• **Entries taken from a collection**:
────────────────────
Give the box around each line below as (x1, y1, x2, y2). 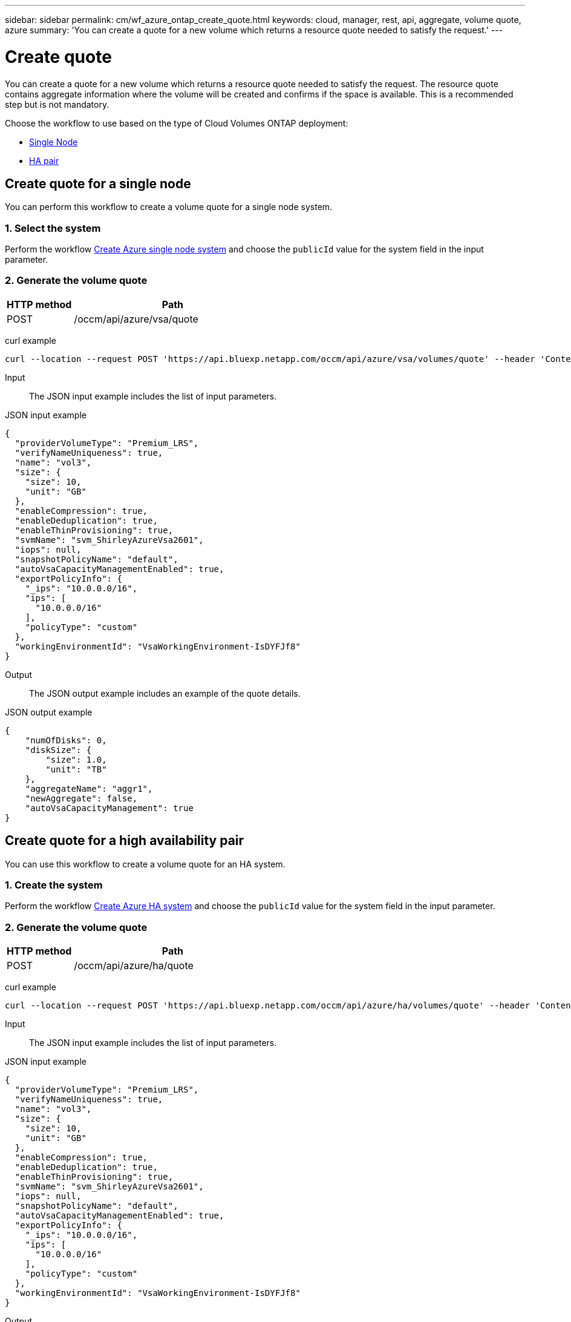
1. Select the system (5, 222, 101, 234)
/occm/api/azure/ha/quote (74, 959, 194, 972)
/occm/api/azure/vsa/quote (74, 312, 198, 325)
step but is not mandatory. (5, 99, 109, 110)
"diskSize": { (25, 745, 92, 755)
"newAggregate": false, (25, 793, 138, 803)
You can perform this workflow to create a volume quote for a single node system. (5, 202, 333, 212)
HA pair (29, 155, 59, 166)
────────────────────
• **What you need to do**: The expected answer is a copy of each line in the records that holds the word "occm".

• **Written solution**:
/occm/api/azure/ha/quote (74, 959, 194, 972)
/occm/api/azure/vsa/quote (74, 312, 198, 325)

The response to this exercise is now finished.